/---
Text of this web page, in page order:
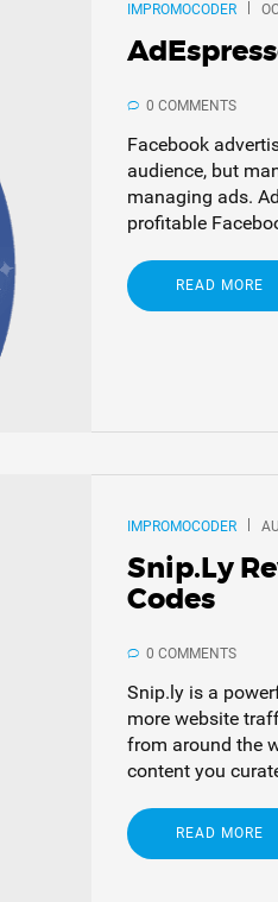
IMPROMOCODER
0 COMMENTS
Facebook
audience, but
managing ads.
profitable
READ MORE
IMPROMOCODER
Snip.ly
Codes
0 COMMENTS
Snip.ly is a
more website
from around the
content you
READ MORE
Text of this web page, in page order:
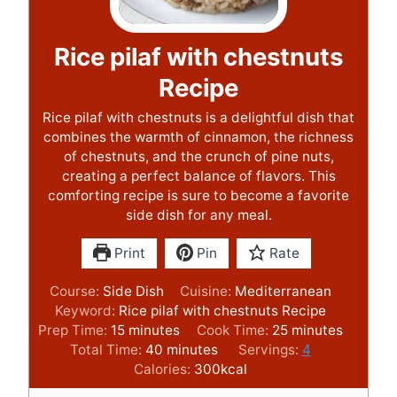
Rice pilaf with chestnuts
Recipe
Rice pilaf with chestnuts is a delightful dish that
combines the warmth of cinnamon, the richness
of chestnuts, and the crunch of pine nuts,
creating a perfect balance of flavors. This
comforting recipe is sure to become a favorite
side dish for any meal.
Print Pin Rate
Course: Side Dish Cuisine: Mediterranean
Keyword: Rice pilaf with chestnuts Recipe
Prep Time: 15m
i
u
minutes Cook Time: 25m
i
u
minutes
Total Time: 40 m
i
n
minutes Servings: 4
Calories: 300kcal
\---
## WORK REQUEST:
Look through the entries above; copy every line holding the string "Time".

## REPLY:
Prep Time: 15m
minutes Cook Time: 25m
Total Time: 40 m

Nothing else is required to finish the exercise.